## WHAT YOU NEED TO DO
The entries below contain a line with "According to the ANDS" and a line with "For complex vocabulary". Retype exactly everything from the first down to the second, both included, and nothing else.

## EXTRACTED ENTRIES
--- --- ---

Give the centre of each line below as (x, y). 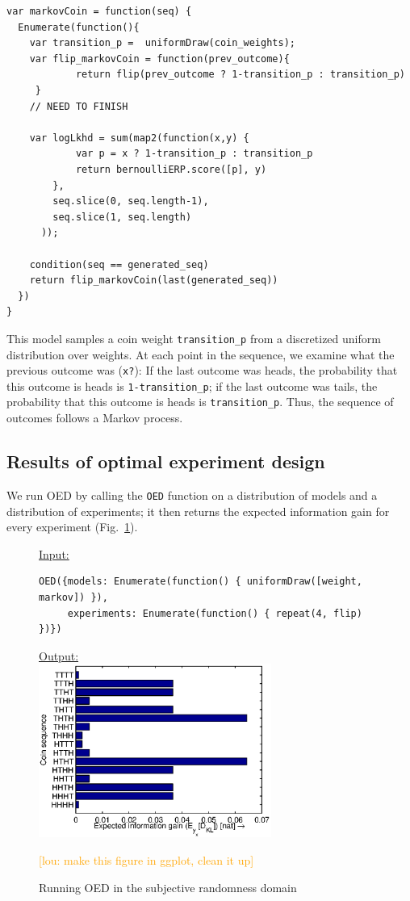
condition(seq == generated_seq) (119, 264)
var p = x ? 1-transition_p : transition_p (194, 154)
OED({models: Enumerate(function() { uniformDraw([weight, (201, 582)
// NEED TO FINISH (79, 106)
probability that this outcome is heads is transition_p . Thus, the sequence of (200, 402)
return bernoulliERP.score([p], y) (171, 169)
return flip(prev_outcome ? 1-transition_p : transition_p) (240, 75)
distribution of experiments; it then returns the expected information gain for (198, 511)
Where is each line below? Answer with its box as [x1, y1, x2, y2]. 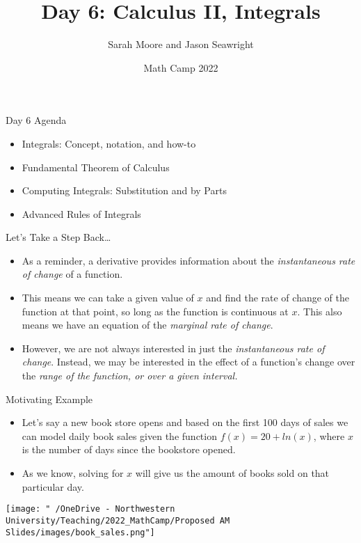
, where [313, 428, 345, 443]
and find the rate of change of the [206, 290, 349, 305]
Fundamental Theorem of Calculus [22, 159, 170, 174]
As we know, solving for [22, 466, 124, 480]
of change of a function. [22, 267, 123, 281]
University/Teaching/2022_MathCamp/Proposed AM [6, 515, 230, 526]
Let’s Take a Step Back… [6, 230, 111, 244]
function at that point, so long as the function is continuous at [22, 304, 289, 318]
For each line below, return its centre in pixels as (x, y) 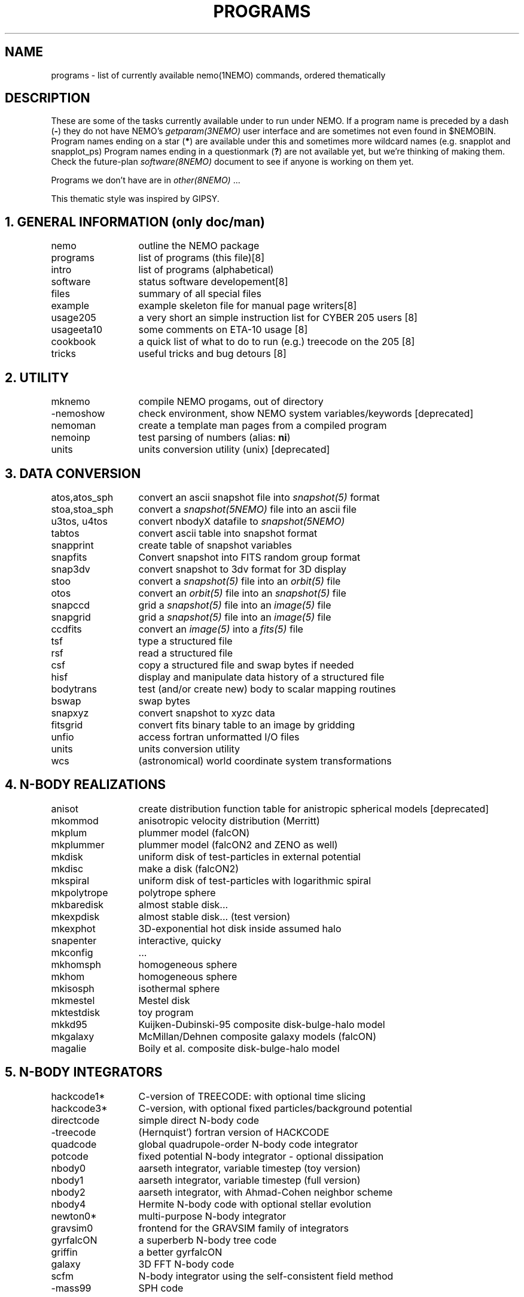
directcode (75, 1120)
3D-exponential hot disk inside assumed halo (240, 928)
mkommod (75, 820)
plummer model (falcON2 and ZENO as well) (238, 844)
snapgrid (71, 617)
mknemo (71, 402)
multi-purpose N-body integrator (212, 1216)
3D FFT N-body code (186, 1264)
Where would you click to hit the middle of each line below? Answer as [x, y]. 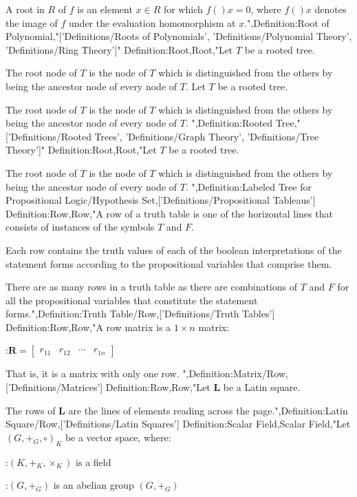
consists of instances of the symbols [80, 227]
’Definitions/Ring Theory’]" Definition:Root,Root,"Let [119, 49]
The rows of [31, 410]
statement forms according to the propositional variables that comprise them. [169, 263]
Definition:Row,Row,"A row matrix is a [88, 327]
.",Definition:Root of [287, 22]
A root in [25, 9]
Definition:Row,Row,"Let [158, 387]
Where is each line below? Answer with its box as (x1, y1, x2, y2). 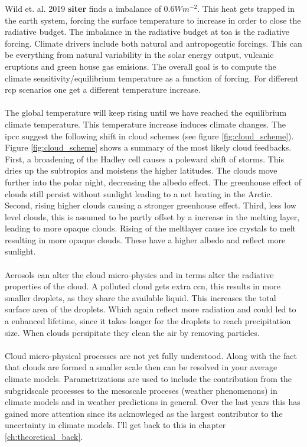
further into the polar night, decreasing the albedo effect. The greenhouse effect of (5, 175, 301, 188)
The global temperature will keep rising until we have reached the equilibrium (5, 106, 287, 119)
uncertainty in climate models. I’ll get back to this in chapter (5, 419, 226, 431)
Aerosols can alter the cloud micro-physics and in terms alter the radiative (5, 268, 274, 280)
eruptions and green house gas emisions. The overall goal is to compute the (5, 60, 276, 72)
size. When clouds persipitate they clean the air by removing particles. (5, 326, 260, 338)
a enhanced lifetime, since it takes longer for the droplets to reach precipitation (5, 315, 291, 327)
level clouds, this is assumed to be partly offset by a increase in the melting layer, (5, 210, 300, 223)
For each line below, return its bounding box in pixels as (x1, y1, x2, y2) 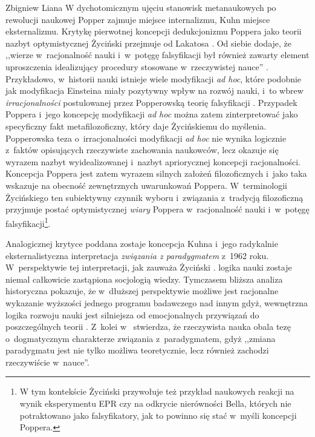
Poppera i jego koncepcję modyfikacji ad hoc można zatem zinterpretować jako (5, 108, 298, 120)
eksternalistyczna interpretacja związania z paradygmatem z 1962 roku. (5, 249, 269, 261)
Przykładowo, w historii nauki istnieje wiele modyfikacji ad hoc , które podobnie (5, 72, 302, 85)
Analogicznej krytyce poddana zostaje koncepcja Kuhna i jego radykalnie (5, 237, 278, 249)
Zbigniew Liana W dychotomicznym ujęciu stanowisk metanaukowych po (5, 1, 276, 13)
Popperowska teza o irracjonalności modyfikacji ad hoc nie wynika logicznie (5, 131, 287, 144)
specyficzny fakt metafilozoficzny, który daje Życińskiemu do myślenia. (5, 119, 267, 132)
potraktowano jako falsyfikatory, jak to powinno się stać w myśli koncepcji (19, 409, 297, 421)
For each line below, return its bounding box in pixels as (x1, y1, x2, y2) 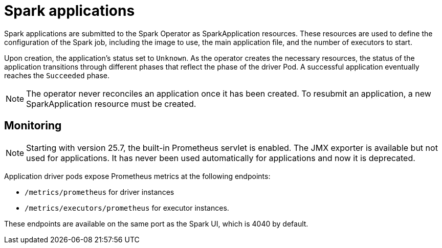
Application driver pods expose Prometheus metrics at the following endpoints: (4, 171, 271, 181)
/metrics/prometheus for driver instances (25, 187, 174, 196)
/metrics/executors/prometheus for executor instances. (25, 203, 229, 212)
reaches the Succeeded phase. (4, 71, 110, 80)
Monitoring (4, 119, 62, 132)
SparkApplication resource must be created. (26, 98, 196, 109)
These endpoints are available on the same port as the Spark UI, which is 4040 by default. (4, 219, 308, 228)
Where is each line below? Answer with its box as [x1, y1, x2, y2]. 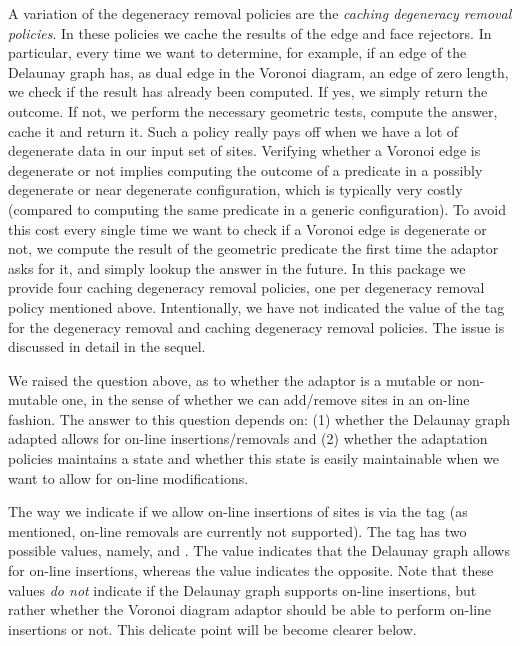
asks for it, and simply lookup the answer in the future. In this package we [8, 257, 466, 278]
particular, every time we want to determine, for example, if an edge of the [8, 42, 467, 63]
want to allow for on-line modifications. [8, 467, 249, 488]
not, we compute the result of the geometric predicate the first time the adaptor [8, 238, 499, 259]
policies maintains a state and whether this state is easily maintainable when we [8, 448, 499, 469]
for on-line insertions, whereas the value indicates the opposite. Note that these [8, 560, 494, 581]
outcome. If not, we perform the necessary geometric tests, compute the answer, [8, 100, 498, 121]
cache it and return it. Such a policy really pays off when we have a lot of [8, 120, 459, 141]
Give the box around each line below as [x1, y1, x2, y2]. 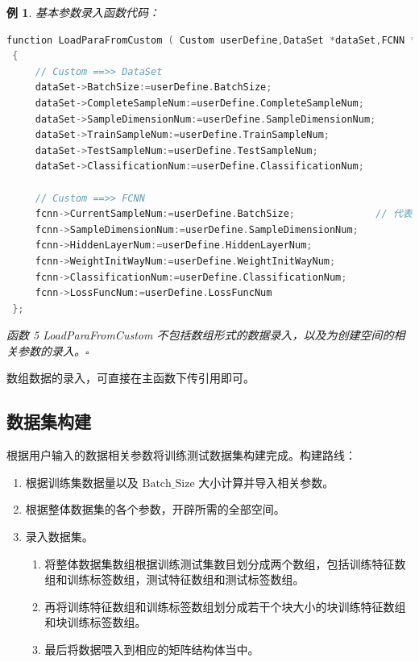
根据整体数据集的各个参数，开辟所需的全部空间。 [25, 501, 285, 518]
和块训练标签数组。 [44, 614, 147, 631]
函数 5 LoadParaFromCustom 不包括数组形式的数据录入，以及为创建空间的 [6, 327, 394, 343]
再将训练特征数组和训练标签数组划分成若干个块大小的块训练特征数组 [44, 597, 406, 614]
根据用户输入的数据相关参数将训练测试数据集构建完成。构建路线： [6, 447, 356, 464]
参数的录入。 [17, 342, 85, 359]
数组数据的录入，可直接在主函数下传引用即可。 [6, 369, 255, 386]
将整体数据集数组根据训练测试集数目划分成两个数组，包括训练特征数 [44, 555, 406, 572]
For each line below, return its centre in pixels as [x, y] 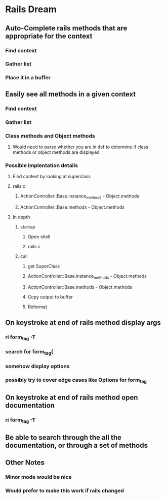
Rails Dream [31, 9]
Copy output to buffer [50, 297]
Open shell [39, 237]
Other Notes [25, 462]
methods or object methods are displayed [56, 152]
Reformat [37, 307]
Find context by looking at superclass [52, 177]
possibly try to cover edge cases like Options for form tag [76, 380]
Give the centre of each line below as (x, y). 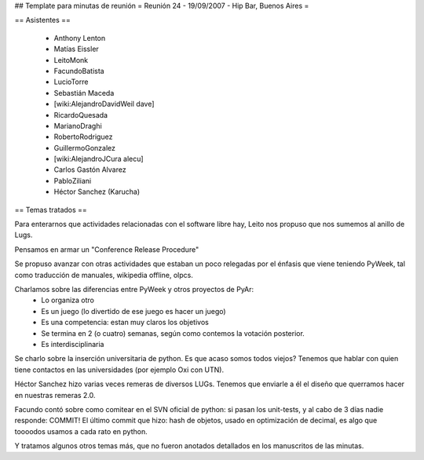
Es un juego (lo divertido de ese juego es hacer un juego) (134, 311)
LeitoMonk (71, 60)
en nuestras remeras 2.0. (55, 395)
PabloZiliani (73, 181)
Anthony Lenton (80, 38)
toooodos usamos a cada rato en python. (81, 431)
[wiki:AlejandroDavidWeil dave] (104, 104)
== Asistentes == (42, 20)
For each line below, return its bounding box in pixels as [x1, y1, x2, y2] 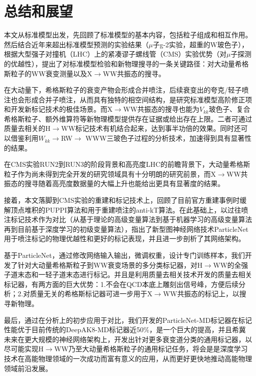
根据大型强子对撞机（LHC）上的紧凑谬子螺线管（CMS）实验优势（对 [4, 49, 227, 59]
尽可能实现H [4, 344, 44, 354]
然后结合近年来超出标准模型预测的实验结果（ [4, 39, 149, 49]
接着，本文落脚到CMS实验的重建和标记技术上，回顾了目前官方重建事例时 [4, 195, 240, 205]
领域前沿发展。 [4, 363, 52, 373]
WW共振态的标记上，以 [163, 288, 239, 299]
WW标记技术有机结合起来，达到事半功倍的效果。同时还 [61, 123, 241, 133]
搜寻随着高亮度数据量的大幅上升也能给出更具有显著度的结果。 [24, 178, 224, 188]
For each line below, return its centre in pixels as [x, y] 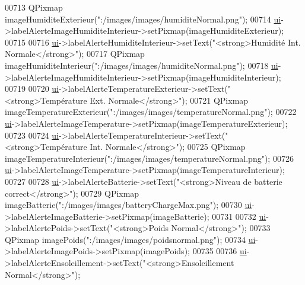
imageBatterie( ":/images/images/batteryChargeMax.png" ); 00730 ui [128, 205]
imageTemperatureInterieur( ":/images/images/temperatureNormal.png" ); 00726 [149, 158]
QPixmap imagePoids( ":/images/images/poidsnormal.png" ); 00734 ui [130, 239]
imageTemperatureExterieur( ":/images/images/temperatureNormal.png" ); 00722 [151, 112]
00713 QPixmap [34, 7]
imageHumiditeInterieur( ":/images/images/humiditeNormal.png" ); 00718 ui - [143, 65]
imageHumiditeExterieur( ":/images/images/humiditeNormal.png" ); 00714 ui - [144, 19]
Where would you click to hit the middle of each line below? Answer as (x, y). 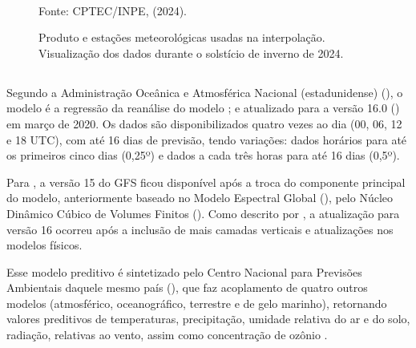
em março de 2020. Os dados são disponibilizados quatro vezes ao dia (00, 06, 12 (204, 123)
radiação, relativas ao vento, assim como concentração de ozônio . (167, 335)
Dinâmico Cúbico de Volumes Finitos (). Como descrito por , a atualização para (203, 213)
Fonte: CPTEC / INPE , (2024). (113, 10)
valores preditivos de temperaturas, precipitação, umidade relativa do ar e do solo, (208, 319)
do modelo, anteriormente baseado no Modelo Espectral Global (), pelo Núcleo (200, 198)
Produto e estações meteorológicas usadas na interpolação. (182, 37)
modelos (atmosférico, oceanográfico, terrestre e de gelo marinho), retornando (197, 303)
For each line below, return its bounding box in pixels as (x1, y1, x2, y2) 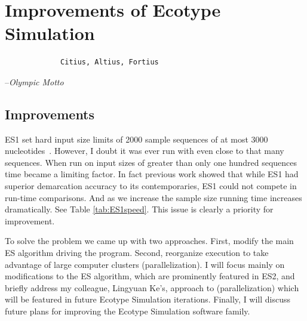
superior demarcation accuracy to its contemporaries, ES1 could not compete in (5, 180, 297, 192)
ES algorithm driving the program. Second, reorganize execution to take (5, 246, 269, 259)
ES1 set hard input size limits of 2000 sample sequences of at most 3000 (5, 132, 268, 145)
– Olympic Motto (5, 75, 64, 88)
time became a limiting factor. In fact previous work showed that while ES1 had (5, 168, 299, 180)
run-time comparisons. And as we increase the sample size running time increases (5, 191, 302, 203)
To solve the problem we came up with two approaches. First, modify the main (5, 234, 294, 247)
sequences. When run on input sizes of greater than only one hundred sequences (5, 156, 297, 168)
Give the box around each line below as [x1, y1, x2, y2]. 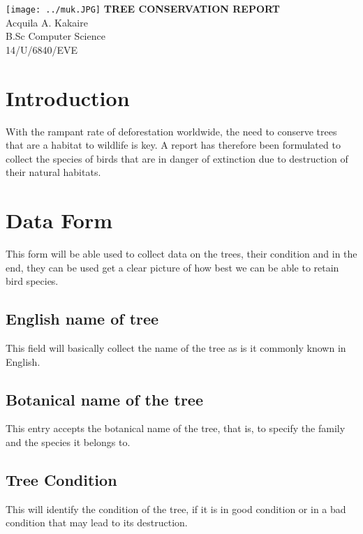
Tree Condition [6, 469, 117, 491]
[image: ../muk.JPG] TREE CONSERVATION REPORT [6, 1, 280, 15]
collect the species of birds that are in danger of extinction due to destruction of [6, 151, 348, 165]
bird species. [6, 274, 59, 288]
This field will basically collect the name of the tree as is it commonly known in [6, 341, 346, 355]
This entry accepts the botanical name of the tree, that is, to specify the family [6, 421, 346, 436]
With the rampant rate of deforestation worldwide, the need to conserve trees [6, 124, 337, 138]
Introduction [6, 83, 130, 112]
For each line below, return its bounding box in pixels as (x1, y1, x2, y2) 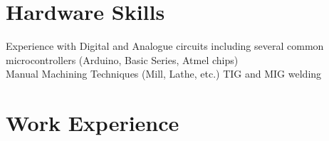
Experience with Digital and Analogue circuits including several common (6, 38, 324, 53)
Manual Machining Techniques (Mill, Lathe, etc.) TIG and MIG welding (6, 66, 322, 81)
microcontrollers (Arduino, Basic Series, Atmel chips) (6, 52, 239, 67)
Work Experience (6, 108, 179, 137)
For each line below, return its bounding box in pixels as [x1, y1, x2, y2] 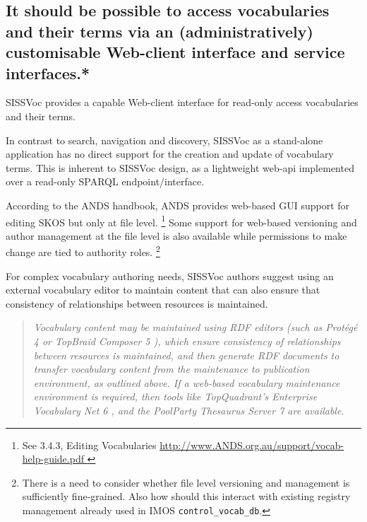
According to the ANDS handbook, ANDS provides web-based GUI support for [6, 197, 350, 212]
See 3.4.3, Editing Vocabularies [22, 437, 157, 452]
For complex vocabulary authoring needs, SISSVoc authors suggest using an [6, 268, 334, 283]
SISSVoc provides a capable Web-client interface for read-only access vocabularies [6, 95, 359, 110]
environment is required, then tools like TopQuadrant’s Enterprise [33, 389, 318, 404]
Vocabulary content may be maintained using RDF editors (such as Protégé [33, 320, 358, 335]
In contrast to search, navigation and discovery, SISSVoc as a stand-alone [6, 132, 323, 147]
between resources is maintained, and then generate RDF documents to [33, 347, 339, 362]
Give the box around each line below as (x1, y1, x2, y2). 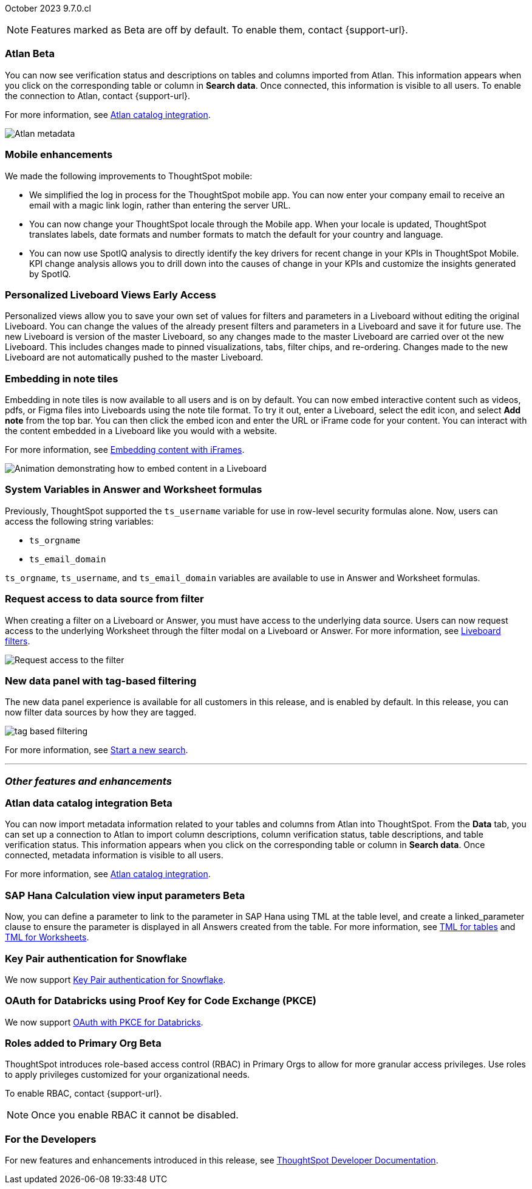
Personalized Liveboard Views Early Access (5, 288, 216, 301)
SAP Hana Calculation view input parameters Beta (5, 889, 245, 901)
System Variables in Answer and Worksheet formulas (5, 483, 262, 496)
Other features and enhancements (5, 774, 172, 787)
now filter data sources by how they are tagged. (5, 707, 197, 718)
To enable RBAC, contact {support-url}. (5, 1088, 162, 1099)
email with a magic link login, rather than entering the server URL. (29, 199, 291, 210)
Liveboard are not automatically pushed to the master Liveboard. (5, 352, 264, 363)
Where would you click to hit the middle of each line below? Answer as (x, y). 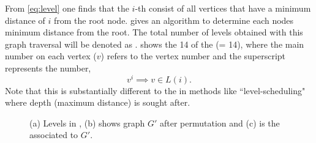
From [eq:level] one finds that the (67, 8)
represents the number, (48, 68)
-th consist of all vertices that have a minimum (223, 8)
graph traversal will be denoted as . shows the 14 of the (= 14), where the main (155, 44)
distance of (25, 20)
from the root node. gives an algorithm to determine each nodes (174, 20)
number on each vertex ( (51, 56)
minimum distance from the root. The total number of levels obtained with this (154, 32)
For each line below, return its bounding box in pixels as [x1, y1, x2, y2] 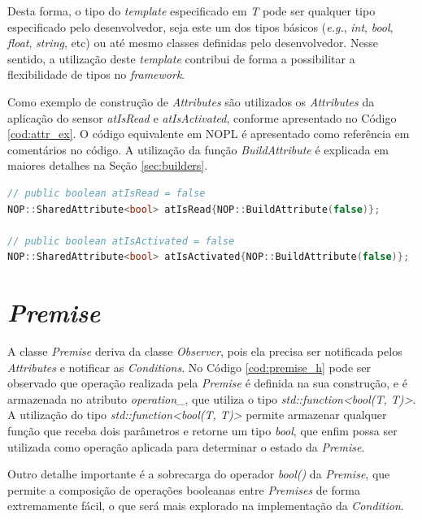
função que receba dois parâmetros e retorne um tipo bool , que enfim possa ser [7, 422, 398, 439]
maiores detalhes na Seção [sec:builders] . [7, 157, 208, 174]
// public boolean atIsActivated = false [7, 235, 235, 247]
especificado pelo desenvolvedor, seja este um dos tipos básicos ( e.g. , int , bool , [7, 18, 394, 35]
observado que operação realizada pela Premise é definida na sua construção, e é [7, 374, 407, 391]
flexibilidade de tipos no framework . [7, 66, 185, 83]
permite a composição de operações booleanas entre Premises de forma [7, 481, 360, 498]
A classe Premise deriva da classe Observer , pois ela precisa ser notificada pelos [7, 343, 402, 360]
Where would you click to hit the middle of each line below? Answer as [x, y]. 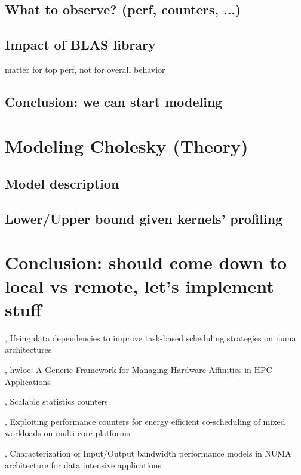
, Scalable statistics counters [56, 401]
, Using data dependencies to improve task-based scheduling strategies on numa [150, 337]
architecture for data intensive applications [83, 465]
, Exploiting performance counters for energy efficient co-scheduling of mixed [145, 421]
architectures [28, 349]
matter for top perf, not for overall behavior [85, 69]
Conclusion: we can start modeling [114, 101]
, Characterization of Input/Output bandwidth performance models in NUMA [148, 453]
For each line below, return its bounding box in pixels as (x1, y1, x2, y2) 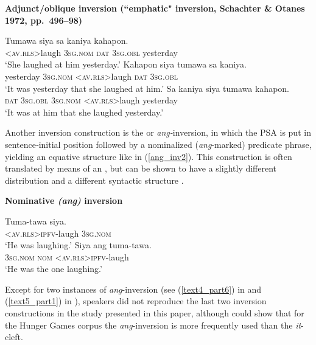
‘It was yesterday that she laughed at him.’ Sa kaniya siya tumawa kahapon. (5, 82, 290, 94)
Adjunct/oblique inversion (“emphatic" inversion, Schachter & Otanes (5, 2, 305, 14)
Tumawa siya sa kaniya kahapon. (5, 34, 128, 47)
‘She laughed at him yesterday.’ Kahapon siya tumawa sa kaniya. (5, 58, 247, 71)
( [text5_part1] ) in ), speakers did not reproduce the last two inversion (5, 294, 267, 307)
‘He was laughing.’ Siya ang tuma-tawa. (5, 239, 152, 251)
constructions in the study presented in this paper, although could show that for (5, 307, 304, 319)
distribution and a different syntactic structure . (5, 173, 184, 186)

--- --- ---

## TASK ANSWER
According to the ANDS handbook, ANDS provides web-based GUI support for [6, 197, 350, 212]
See 3.4.3, Editing Vocabularies [22, 437, 157, 452]
For complex vocabulary authoring needs, SISSVoc authors suggest using an [6, 268, 334, 283]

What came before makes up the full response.